Para o Ministério Público, Magalhães reserva secamente a “execução da Estratégia Europeia de Combate à Desinformação”. Todavia, à VISÃO, o socialista, que é especialista em matérias do ciberespaço, lamentou que o CSMP tenha feito “um juízo político que não lhe compete”. E ainda atirou farpas à ERC: “Tem de alterar os seus métodos de trabalho, aplicar a Constituição e não pode fazer o business as usual [expressão em inglês: mais do mesmo, como de costume].”

“TC deve fiscalizar a lei”
Segundo Inês Sousa Real, a líder parlamentar do PAN, que desenhou a legislação a quatro mãos com José Magalhães, “o espírito da lei não foi o de limitar, de todo, qualquer direito, nem a liberdade de imprensa e política”. “O artigo 6º não pode ser lido de forma isolada. Neste momento, estamos a analisar as críticas, o PS já avançou com uma proposta de regulamentação e a Iniciativa Liberal também vai apresentar uma iniciativa. Dito isto: se há necessidade de clarificar a lei e deixar de forma cabal que não há alguma censura, iremos fazê-lo”, explicou à VISÃO a nova porta-voz do PAN, eleita no último fim de semana, em Tomar.

Sousa Real disse que “é até insólito que a lei esteja, ela própria, a ser alvo de fake news. Há desinformação que está a minar a discussão sobre estes fenómenos, que lá fora são abordados há mais tempo”. E defende: “O legislador não refere em lado algum que não haja um caminho a fazer e que não vá revisitar a legislação.”

“Não poderá a ERC intervir sem violar o princípio da legalidade a que está vinculada e das competências que lhe estão cometidas”

Sebastião PóvoasPresidente da Entidade Reguladora para a Comunicação Social (ERC)

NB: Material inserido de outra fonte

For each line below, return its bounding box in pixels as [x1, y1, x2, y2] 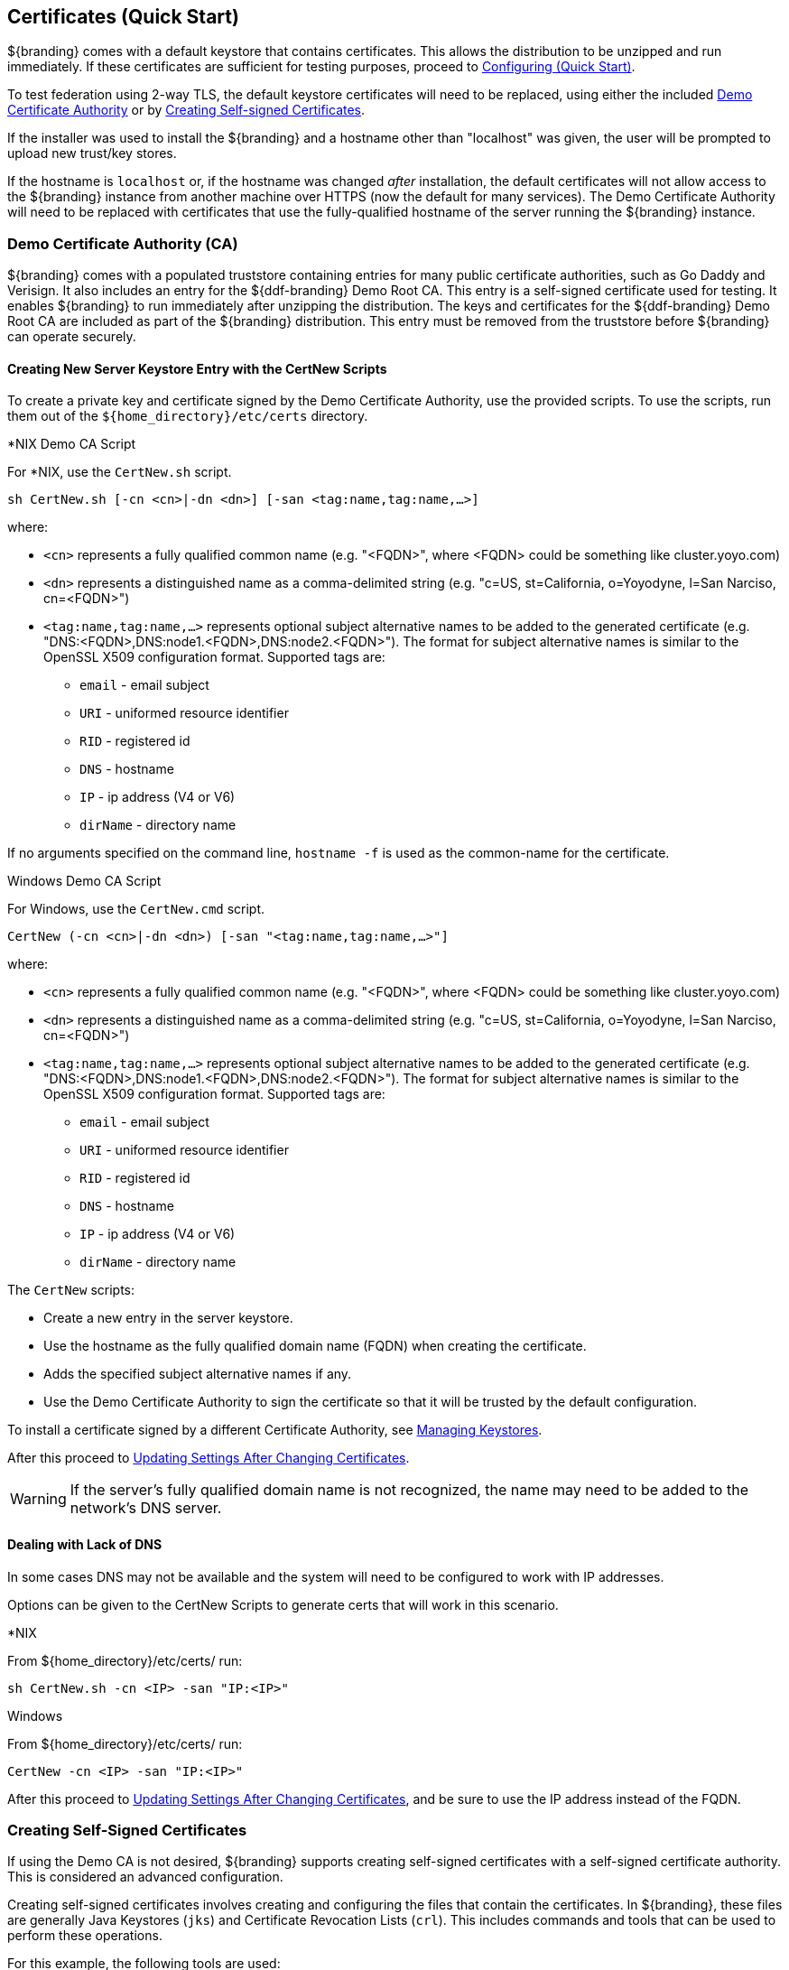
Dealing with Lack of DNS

Uma fiscalização sucessiva por parte do Tribunal Constitucional é, para o bastonário da Ordem dos Advogados, “uma forma de esclarecer a construção do artigo 6º, que pode colidir com a liberdade de imprensa, ao estabelecer uma espécie de controlo administrativo da informação, e tendo em conta que o Presidente da República não pediu a fiscalização preventiva – que tinha resolvido esta dúvida”.

“O próprio facto de a ERC passar a ter de analisar todo o tipo de queixas que lhe cheguem sobre conteúdos na internet é um pouco preocupante”, admite Luís Menezes Leitão. “Isto são questões que advêm da lei e que nenhuma regulamentação poderá corrigir.”

Fact-check da lei

A Carta da Era Digital consiste em 21 princípios, que abrangem a vida do cidadão no ciberespaço. Inclui direitos que vão desde o “direito ao esquecimento“ ao direito à proteção contra geolocalização abusiva. Eis algumas respostas a dúvidas que se têm levantado, principalmente aquelas relativas ao polémico artigo 6º:

Quem criou a lei e quem a aprovou?
O PS foi o primeiro partido a entregar um projeto, em julho de 2020. Seguiu–se o PAN, já em setembro do ano passado. Numa primeira votação na generalidade, a 2 de outubro de 2020, antes de os projetos baixarem à Comissão Parlamentar de Assuntos Constitucionais, estiveram a favor o PS, o PAN e a deputada não inscrita Joacine Katar Moreira. As outras bancadas e a deputada não inscrita Cristina Rodrigues abstiveram-se. Já o Chega e o Iniciativa Liberal votaram contra. Depois, a 8 de abril de 2021, na votação final global, todos estiveram de acordo, à exceção do PCP, do PEV, do Chega e do Iniciativa Liberal, que se abstiveram.

Qual o motivo de vários protestos contra esta lei?
Um dos seus artigos, o 6º, que prevê que os conteúdos na internet possam ser fiscalizados, bastando uma denúncia. É à ERC – Entidade Reguladora para a Comunicação Social que irá competir essa fiscalização. Paralelamente, o Estado reconhece às entidades de utilidade pública do setor, como, por exemplo, a Associação das Rádios de Inspiração Cristã, a possibilidade de atribuírem um selo de autenticação a estruturas que façam a monitorização da desinformação – os denominados fact-checkers. Os benefícios fiscais para estas entidades e estruturas previstos na lei não vão além daqueles de que já usufruem.

Quando entra em vigor?
Em meados de julho, quando perfizerem 60 dias sobre a publicação da lei em Diário da República. Entretanto, tem 180 dias para ser regulamentada, sendo que o texto já foi entregue. O Iniciativa Liberal anunciou que vai pedir a alteração da lei. No PS, também há quem já tenha mostrado disponibilidade para tal.